Entries taken from a collection
□ □ □ □

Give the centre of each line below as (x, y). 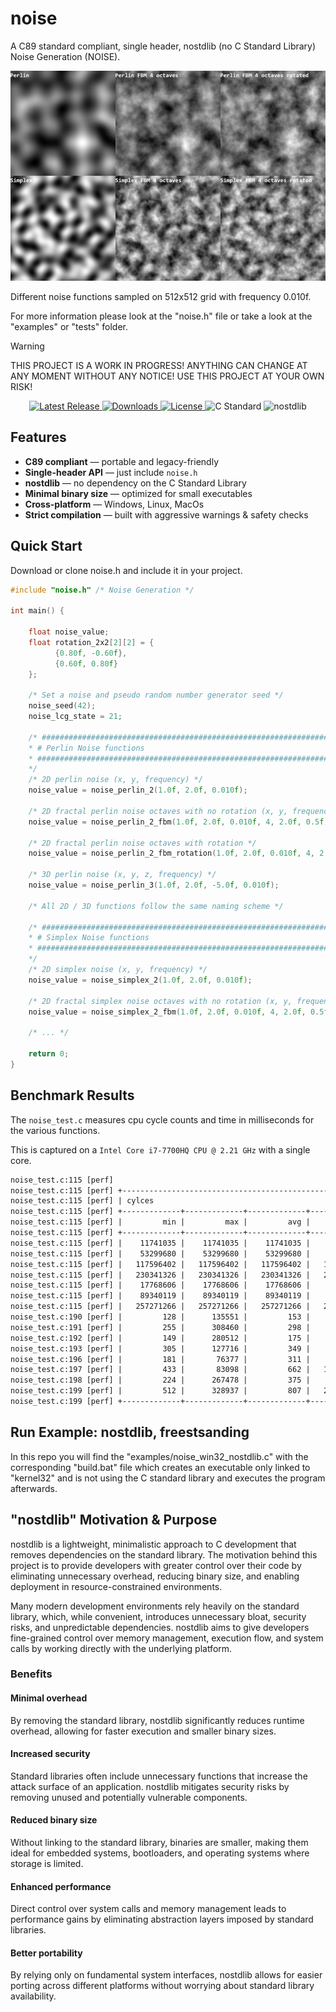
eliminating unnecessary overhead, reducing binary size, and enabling (155, 1576)
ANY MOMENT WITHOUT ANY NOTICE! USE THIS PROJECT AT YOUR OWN (167, 376)
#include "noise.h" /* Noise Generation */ (102, 590)
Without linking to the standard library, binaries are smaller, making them (159, 1843)
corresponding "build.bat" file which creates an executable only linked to (160, 1467)
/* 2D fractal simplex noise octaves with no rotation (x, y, (160, 1001)
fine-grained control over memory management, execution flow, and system (167, 1638)
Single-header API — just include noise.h (111, 472)

□ □ □ □

Only the number of lines in the data that hold "include" should be stated.

▶ **ANSWER TO THE PROBLEM**: 2